Feline Diabetes: Understanding The Warning Signs And Symptoms

| Published on October 30, 2015

Finding out that your cat has diabetes can be heartbreaking, shocking, and scary. I know because I have been there. When my senior cat, Pippi, was diagnosed in 2012 I was overwhelmed with the realization that I didn’t know the first thing about the illness that was causing her so much distress. I’m a person who likes to have all of the information in all aspects of my life. It gives me a sense of control to understand the most minute details. So when our veterinarian made the diagnosis, I scrambled to learn all the details in order to give Pip the best chance at a happy, healthy, comfortable future. I’m sharing what I learned with you, so you can skip the endless websites, veterinary journals, clinical studies, and forums.


Image Source: jahofker via Flickr.com

Warning Signs
We recently published an article about the common signs of feline diabetes. Out of the nine signs mentioned in the article, Pippi immediately showed six of them.

  • Increased Thirst. When I woke up in the morning, her water bowl (which I had just filled to the brim with fresh water the night before) was empty.
  • Increased Urination. The litter in her box was completely soaked through with urine, requiring a full litter change instead of a simple scooping.
  • Increased Appetite. She was absolutely ravenous for food.
  • Weight Loss. Even though she was eating more food that normal, she became visibly skinnier.
  • Urinating Outside Box. I caught her peeing in the corner of the living room several times.
  • Lethargy. Pippi was 15 years old at the time of her diagnosis, so even though she wasn’t the most spry and active cat to begin with, she did have a naturally social and chatty personality. It was a big clue when she suddenly didn’t want to leave her bed.

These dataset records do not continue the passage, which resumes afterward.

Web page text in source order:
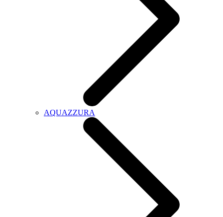
AQUAZZURA
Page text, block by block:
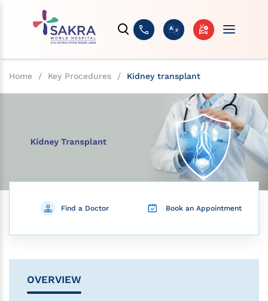
Home / Key Procedures / Kidney transplant
Find a Doctor Book an Appointment
OVERVIEW
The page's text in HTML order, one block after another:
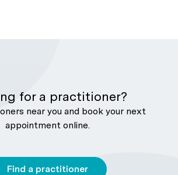
for a practitioner?
near you and book your next
appointment online.
Find a practitioner
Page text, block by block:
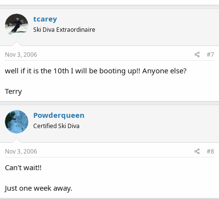
tcarey
Ski Diva Extraordinaire
Nov 3, 2006 #7
well if it is the 10th I will be booting up!! Anyone else?
Terry
Powderqueen
Certified Ski Diva
Nov 3, 2006 #8
Can't wait!!
Just one week away.
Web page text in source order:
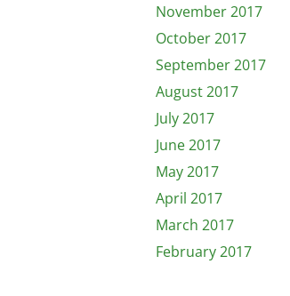
November 2017
October 2017
September 2017
August 2017
July 2017
June 2017
May 2017
April 2017
March 2017
February 2017
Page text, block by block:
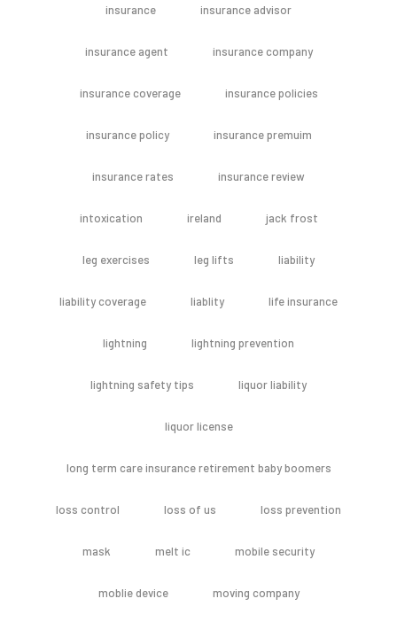
insurance insurance advisor
insurance agent insurance company
insurance coverage insurance policies
insurance policy insurance premuim
insurance rates insurance review
intoxication ireland jack frost
leg exercises leg lifts liability
liability coverage liablity life insurance
lightning lightning prevention
lightning safety tips liquor liability
liquor license
long term care insurance retirement baby boomers
loss control loss of us loss prevention
mask melt ic mobile security
moblie device moving company
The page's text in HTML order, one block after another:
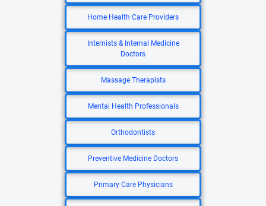
Home Health Care Providers
Internists & Internal Medicine
Doctors
Massage Therapists
Mental Health Professionals
Orthodontists
Preventive Medicine Doctors
Primary Care Physicians
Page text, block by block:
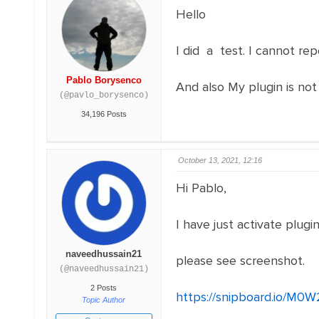
Pablo Borysenco
(@pavlo_borysenco)
34,196 Posts
Hello
I did a test. I cannot
And also My plugin is
naveedhussain21
(@naveedhussain21)
2 Posts
Topic Author
October 13, 2021, 12:16
Hi Pablo,
I have just activate
please see screenshot.
https://snipboard.io/
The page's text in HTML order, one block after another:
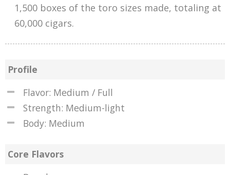
1,500 boxes of the toro sizes made, totaling at
60,000 cigars.
Profile
Flavor: Medium / Full
Strength: Medium-light
Body: Medium
Core Flavors
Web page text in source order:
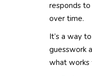
responds
over time.
It’s a way
guesswork
what works
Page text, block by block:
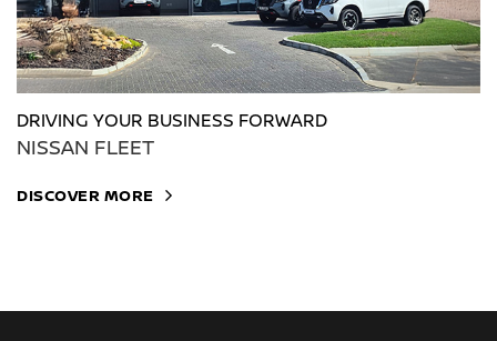
DRIVING YOUR BUSINESS FORWARD
NISSAN FLEET
DISCOVER MORE
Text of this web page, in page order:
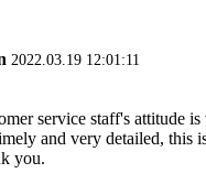
2022.03.19 12:01:11
service staff's attitude
and very detailed, this
you.
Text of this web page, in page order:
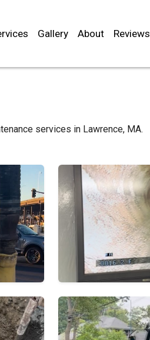
Gallery About Reviews
services in Lawrence, MA.
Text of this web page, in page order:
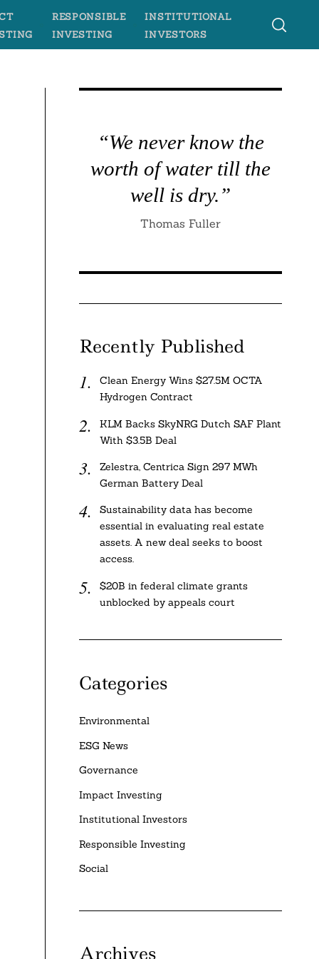
RESPONSIBLE
INVESTING
INSTITUTIONAL
INVESTORS
“We never know the
worth of water till the
well is dry.”
Thomas Fuller
Recently Published
Clean Energy Wins $27.5M OCTA
Hydrogen Contract
KLM Backs SkyNRG Dutch SAF Plant
With $3.5B Deal
Zelestra, Centrica Sign 297 MWh
German Battery Deal
Sustainability data has become
essential in evaluating real estate
assets. A new deal seeks to boost
access.
$20B in federal climate grants
unblocked by appeals court
Categories
Environmental
ESG News
Governance
Impact Investing
Institutional Investors
Responsible Investing
Social
Archives
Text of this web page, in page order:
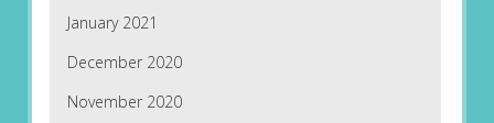
January 2021
December 2020
November 2020
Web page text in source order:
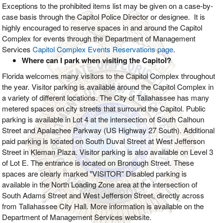
Exceptions to the prohibited items list may be given on a case-by-
case basis through the Capitol Police Director or designee. It is
highly encouraged to reserve spaces in and around the Capitol
Complex for events through the Department of Management
ServicesCapitol Complex Events Reservations page.
Where can I park when visiting the Capitol?
Florida welcomes many visitors to the Capitol Complex throughout
the year. Visitor parking is available around the Capitol Complex in
a variety of different locations. The City of Tallahassee has many
metered spaces on city streets that surround the Capitol. Public
parking is available in Lot 4 at the intersection of South Calhoun
Street and Apalachee Parkway (US Highway 27 South). Additional
paid parking is located on South Duval Street at West Jefferson
Street in Kleman Plaza. Visitor parking is also available on Level 3
of Lot E. The entrance is located on Bronough Street. These
spaces are clearly marked "VISITOR" Disabled parking is
available in the North Loading Zone area at the intersection of
South Adams Street and West Jefferson Street, directly across
from Tallahassee City Hall. More information is available on the
Department of Management Services website.

Image Source: Janice Waltzer via Flickr.com

What Exactly Is Feline Diabetes?
Your cat’s cells need sugar in order to do their jobs– make new cell walls, create energy, make proteins, etc. The energy created by the cells helps her body perform all of its basic functions like signaling her nerves, facilitating blood flow, and breathing. She is able to get the sugar she needs from her food– her body will transfer the carbohydrates and proteins into sugar. But your cat needs less carbohydrates than you do, and the average feline diet has far too many. When she can’t use the surplus carbohydrates in her food, her body will transfer them into sugar. The sugar-overload can cause problems as her liver, kidneys, and circulatory system work harder to move the sugar out of her body. Eventually, her liver will max out its storage capabilities, her kidneys won’t be able to flush any more sugar out through her urine, and her blood system will be forced to store it.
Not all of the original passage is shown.